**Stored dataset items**

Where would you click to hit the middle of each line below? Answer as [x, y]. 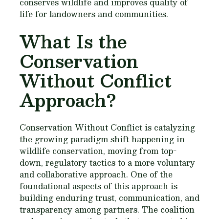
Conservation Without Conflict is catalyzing [107, 128]
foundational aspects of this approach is [99, 186]
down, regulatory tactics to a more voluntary [107, 163]
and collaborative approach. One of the [96, 175]
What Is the [73, 42]
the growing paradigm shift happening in [102, 139]
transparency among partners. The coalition [107, 210]
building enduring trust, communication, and [109, 198]
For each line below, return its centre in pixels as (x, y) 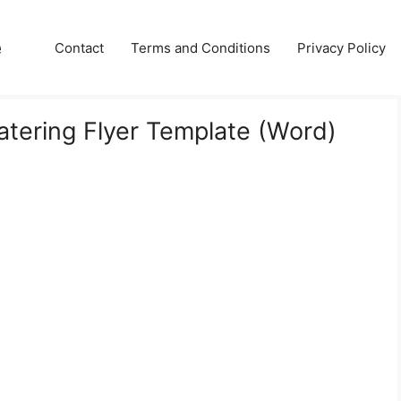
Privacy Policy (341, 47)
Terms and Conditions (200, 47)
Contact (79, 47)
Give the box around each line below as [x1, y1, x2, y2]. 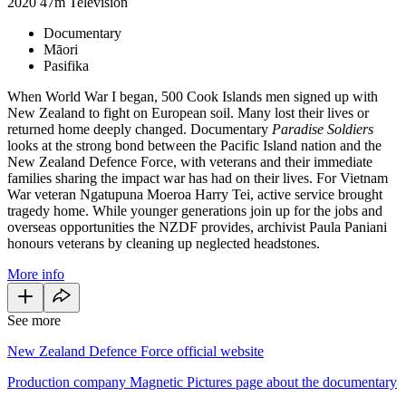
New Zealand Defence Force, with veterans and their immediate [7, 153, 372, 169]
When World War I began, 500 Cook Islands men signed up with [7, 88, 378, 104]
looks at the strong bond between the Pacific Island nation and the [7, 137, 382, 153]
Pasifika [43, 57, 89, 73]
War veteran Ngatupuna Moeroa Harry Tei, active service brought [7, 186, 382, 202]
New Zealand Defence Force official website [7, 343, 264, 359]
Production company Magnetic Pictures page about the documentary [7, 373, 397, 390]
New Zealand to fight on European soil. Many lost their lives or [7, 104, 369, 121]
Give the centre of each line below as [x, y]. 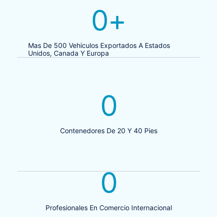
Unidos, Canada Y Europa [69, 53]
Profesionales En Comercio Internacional [108, 207]
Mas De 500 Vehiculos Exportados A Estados [99, 46]
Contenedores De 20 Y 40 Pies [108, 130]
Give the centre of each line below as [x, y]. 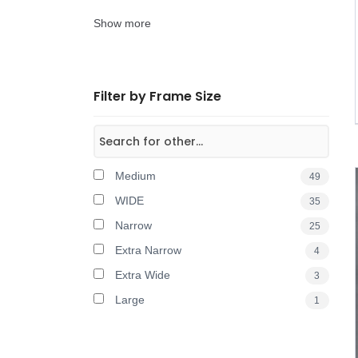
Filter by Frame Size [157, 96]
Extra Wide [141, 275]
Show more [122, 23]
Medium [134, 176]
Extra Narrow [147, 250]
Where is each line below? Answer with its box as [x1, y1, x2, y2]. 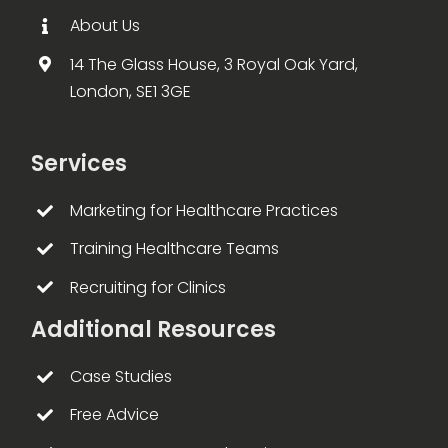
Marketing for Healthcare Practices [69, 199, 338, 223]
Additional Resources [31, 314, 277, 346]
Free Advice [69, 403, 159, 427]
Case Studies [69, 365, 172, 389]
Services [31, 148, 128, 180]
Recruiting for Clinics [69, 275, 226, 299]
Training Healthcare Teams [69, 237, 279, 261]
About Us [69, 14, 140, 38]
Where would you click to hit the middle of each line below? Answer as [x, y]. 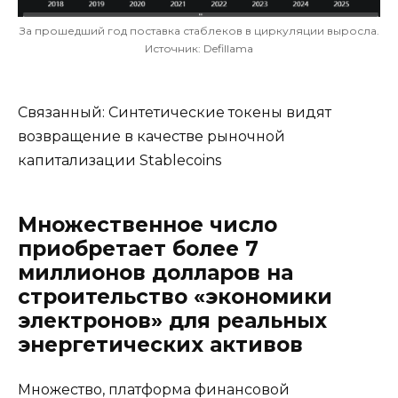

**Assignment**
The copy you produce must repeat all the entries exactly and contain no pictures.

**Answer box**
Where would you click to hit the middle of each line below? Answer as [x, y]. 
Conservation Without Conflict is catalyzing [107, 128]
foundational aspects of this approach is [99, 186]
down, regulatory tactics to a more voluntary [107, 163]
and collaborative approach. One of the [96, 175]
What Is the [73, 42]
the growing paradigm shift happening in [102, 139]
transparency among partners. The coalition [107, 210]
building enduring trust, communication, and [109, 198]
For each line below, return its centre in pixels as (x, y) 
Privacy Policy (341, 47)
Terms and Conditions (200, 47)
Contact (79, 47)
Give the box around each line below as [x1, y1, x2, y2]. 
New Zealand Defence Force, with veterans and their immediate [7, 153, 372, 169]
When World War I began, 500 Cook Islands men signed up with [7, 88, 378, 104]
looks at the strong bond between the Pacific Island nation and the [7, 137, 382, 153]
Pasifika [43, 57, 89, 73]
War veteran Ngatupuna Moeroa Harry Tei, active service brought [7, 186, 382, 202]
New Zealand Defence Force official website [7, 343, 264, 359]
Production company Magnetic Pictures page about the documentary [7, 373, 397, 390]
New Zealand to fight on European soil. Many lost their lives or [7, 104, 369, 121]
Give the centre of each line below as [x, y]. 
Unidos, Canada Y Europa [69, 53]
Profesionales En Comercio Internacional [108, 207]
Mas De 500 Vehiculos Exportados A Estados [99, 46]
Contenedores De 20 Y 40 Pies [108, 130]
Give the centre of each line below as [x, y]. 
Filter by Frame Size [157, 96]
Extra Wide [141, 275]
Show more [122, 23]
Medium [134, 176]
Extra Narrow [147, 250]
Where is each line below? Answer with its box as [x1, y1, x2, y2]. 
Marketing for Healthcare Practices [69, 199, 338, 223]
Additional Resources [31, 314, 277, 346]
Free Advice [69, 403, 159, 427]
Case Studies [69, 365, 172, 389]
Services [31, 148, 128, 180]
Recruiting for Clinics [69, 275, 226, 299]
Training Healthcare Teams [69, 237, 279, 261]
About Us [69, 14, 140, 38]
Where would you click to hit the middle of each line below? Answer as [x, y]. 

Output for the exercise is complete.